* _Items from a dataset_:
☆ ☆ ☆ ☆ ☆ ☆ ☆
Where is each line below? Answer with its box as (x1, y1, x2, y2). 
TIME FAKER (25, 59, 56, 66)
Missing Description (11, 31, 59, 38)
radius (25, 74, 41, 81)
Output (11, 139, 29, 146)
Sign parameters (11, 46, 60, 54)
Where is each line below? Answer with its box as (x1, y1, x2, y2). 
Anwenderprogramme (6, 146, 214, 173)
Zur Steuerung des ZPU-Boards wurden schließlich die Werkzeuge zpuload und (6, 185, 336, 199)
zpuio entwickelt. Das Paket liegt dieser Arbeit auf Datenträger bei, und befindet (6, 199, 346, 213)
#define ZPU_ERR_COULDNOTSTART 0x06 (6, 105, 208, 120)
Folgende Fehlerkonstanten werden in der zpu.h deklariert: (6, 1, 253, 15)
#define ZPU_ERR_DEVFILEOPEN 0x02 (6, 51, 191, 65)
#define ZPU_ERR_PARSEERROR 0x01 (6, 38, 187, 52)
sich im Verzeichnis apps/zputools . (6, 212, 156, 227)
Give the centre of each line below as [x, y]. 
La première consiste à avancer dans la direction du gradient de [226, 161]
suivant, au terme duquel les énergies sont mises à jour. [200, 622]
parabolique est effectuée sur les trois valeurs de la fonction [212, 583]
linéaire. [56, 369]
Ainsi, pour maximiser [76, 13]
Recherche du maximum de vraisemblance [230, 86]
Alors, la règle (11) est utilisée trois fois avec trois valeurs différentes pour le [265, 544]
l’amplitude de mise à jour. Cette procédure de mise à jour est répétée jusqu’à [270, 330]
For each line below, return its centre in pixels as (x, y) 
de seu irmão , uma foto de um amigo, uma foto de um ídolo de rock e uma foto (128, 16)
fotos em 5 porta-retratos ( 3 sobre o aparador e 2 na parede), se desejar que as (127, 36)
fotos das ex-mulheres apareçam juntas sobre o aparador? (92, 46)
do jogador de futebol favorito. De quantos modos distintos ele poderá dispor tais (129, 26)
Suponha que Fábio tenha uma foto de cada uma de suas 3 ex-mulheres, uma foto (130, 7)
☆ ☆ ☆ ☆ ☆ ☆ ☆
* _WHAT TO DO_: Give each line of the records above again, unchanged.

* _OUTPUT FOR THIS TASK_:
Where is each line below? Answer with its box as (x1, y1, x2, y2). 
TIME FAKER (25, 59, 56, 66)
Missing Description (11, 31, 59, 38)
radius (25, 74, 41, 81)
Output (11, 139, 29, 146)
Sign parameters (11, 46, 60, 54)
Where is each line below? Answer with its box as (x1, y1, x2, y2). 
Anwenderprogramme (6, 146, 214, 173)
Zur Steuerung des ZPU-Boards wurden schließlich die Werkzeuge zpuload und (6, 185, 336, 199)
zpuio entwickelt. Das Paket liegt dieser Arbeit auf Datenträger bei, und befindet (6, 199, 346, 213)
#define ZPU_ERR_COULDNOTSTART 0x06 (6, 105, 208, 120)
Folgende Fehlerkonstanten werden in der zpu.h deklariert: (6, 1, 253, 15)
#define ZPU_ERR_DEVFILEOPEN 0x02 (6, 51, 191, 65)
#define ZPU_ERR_PARSEERROR 0x01 (6, 38, 187, 52)
sich im Verzeichnis apps/zputools . (6, 212, 156, 227)
Give the centre of each line below as [x, y]. 
La première consiste à avancer dans la direction du gradient de [226, 161]
suivant, au terme duquel les énergies sont mises à jour. [200, 622]
parabolique est effectuée sur les trois valeurs de la fonction [212, 583]
linéaire. [56, 369]
Ainsi, pour maximiser [76, 13]
Recherche du maximum de vraisemblance [230, 86]
Alors, la règle (11) est utilisée trois fois avec trois valeurs différentes pour le [265, 544]
l’amplitude de mise à jour. Cette procédure de mise à jour est répétée jusqu’à [270, 330]
For each line below, return its centre in pixels as (x, y) 
de seu irmão , uma foto de um amigo, uma foto de um ídolo de rock e uma foto (128, 16)
fotos em 5 porta-retratos ( 3 sobre o aparador e 2 na parede), se desejar que as (127, 36)
fotos das ex-mulheres apareçam juntas sobre o aparador? (92, 46)
do jogador de futebol favorito. De quantos modos distintos ele poderá dispor tais (129, 26)
Suponha que Fábio tenha uma foto de cada uma de suas 3 ex-mulheres, uma foto (130, 7)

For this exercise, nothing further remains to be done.